Description of the task: Work through the listing below and give again exactly the lines from the one with "C SYNOPSIS [7, 138, 125, 161]" to the one with "# Unpack the", both ends included. All other lines and all pictures stay out.
=== Section Start ===
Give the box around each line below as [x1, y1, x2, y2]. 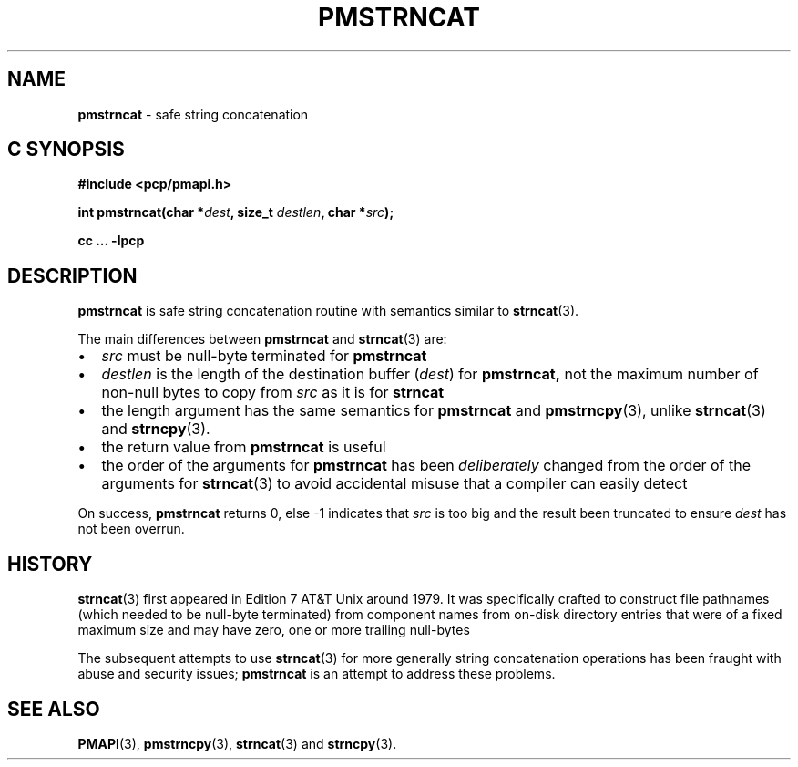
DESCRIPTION [7, 264, 138, 287]
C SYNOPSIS [7, 138, 125, 161]
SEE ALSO [7, 697, 100, 720]
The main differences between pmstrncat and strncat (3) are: [77, 331, 447, 347]
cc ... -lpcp [77, 233, 145, 249]
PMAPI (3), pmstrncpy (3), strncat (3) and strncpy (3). [77, 735, 397, 751]
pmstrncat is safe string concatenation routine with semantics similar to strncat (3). [77, 303, 579, 319]
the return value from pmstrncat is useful [101, 438, 386, 457]
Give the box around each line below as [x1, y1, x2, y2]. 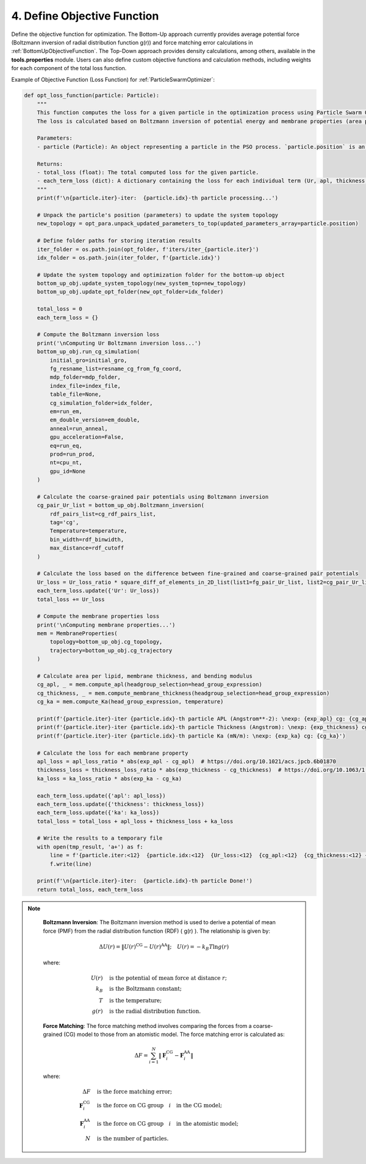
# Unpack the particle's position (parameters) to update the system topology [37, 211, 279, 218]
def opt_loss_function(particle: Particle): [24, 92, 160, 99]
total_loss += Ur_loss [37, 595, 105, 603]
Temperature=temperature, [49, 528, 127, 534]
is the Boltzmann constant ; [109, 985, 182, 992]
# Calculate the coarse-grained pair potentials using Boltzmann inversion [37, 493, 269, 500]
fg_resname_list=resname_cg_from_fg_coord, [49, 365, 182, 372]
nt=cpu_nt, [49, 459, 82, 466]
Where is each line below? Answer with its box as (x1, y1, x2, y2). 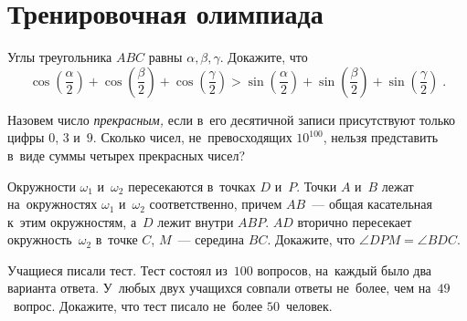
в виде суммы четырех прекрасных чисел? (7, 145, 246, 164)
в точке (95, 230, 138, 249)
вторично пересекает (297, 212, 412, 231)
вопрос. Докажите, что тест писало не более (13, 296, 263, 316)
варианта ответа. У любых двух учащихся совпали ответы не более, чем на (7, 278, 431, 297)
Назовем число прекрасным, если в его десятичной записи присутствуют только (7, 109, 456, 129)
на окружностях (7, 194, 98, 213)
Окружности (7, 176, 76, 195)
=== Section End ===
The answer:
C SYNOPSIS [7, 138, 125, 161]
SEE ALSO [7, 697, 100, 720]
The main differences between pmstrncat and strncat (3) are: [77, 331, 447, 347]
cc ... -lpcp [77, 233, 145, 249]
PMAPI (3), pmstrncpy (3), strncat (3) and strncpy (3). [77, 735, 397, 751]
pmstrncat is safe string concatenation routine with semantics similar to strncat (3). [77, 303, 579, 319]
the return value from pmstrncat is useful [101, 438, 386, 457]
Give the box around each line below as [x1, y1, x2, y2]. 
# Unpack the particle's position (parameters) to update the system topology [37, 211, 279, 218]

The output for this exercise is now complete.